Da derradeira vez que propus fazer uma catira, ou troca, melhor se entendam permuta ou escambo. A um vizinho de pasto. Um senhor então arreliento de nome Nicanor. Um que saído da Faisqueira. Um povoado mais perto da minha cidade amada. Cujo nome era Santana das Lavras do Funil. E agora passou a se chamar simplesmente Lavras, terra dos ipês e das escolas. Onde mora o escritor urologista cujo site é – paulorodarte.com.

Esse mesmo senhor. Dantes arrendador de minhas amadas terrinhas. Cujo nosso trato era que ele iria tomar conta das minhas queridas vaquinhas tatus com cobra não peçonhentas. Num período de tempo não inferior a cinco longos anos. Fazia parte de nosso contrato que Seu Nicanor era incumbido de roçar a pastaria. Remendar cercas de arame farpado. Deixar meu curral limpinho pois não seria nele que Nicanor ordenharia ruminantes tanto as minhas como as deles. E, numa das cláusulas do contrato era definido que as crias nascidas a partir de antão metade seriam minhas a outra metade dele.

Acontece que a metade minha morria. As dele não.

A cada sábado ia à sua casa da roça, montado numa linda égua castanha, mãe de equinos meus. E a ele contava causos e o tinha com verdadeiro amigo chegado ao meu coração.
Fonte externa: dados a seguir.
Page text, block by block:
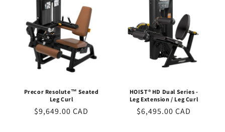
Precor Resolute™ Seated
Leg Curl
Regular
$9,649.00 CAD
HOIST® HD Dual Series -
Leg Extension / Leg Curl
Regular
$6,495.00 CAD

E as visitas se repetiam a cada final de semana. Sempre aos sábados antes de domingos.

Foi num sábado, perdido num emaranhado de anos, ali cheguei, montado na minha cavalgadura de boa marcha repicada.

“Oi Nicanor! Onde o senhor está? Estou aqui. Apareça”.
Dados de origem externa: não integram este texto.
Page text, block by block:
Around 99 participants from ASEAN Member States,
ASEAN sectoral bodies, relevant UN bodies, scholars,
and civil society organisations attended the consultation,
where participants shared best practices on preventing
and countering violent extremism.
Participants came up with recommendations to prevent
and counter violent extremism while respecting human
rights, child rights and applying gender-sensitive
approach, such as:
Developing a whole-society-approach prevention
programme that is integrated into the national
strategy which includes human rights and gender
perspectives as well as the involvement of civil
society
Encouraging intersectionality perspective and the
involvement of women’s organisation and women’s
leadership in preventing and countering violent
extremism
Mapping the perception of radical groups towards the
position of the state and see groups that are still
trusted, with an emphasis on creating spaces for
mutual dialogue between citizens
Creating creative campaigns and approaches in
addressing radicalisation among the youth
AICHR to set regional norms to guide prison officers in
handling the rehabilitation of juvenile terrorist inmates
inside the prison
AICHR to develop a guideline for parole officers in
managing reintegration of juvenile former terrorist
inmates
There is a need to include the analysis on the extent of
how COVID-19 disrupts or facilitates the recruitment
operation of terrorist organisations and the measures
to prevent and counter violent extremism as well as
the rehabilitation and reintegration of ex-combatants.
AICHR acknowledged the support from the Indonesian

E, nos cafundós dos fundos, cortando capim, com um enorme podão. Junto dele sua adorável esposa dona Cida. Auxiliando-o na dura tarefa sob um sol escaldante.

Muitos sabem do meu espirito de porco. Sou um espirituoso brincalhão. Troço inté das minhas desgraças. Sem ser desrespeitoso tento pilheriar mesmo com quem não aprecia brincar.
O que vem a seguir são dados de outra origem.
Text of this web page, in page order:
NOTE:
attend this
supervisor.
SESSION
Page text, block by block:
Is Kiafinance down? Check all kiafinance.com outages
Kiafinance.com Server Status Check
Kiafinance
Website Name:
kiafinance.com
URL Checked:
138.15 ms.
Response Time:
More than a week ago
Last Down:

Naquela meia tarde Nicanor, não sei se meio angustiado pela falta de dinheiro, não estava numa boa manhã.

Na intenção de encomiar sua amada esposa. Que aos meus olhos era mais feia que urubu desvestido de suas penas pretas.  A ele desferi esse jocoso agrado: “Tarde, amigo Nicanor. Mulher pra lá de boa a sua. Quer trocar ela com a minha”?

O ainda não tanto velho Nicanor, deixando o corte pra depois, andando enfezado em minha direção. Como um Sansão desafiando Golias. Justo eu, um pigmeu. Deixou sair de sua boca cheia de dentes isso: “doutor Paulo. Se minha muié estivesse em negócio eu punha no jornal.”

E ainda faltavam três longos janeiros para que o nosso contrato se transformasse em distrato.

Nunca estive tão insatisfeito com um negocinho como aqueloutro.

Nunca me meti a valente. Não sou de dar uma boiada para não escapar de uma rusga. Fujo da luta valendo-me das minhas pernas serelepes.

Mas vendo Nicanor sair da moita de capim com aquele podão enorme e afiado. Num átimo apeei da minha égua e me fiz de corajoso e valentão.

Ainda me lembro das últimas palavras iradas do vizinho Nicanor: “doutor Paulinho. A partir da presente data não temos mais negócio. Dou por encerrado nosso contrato”.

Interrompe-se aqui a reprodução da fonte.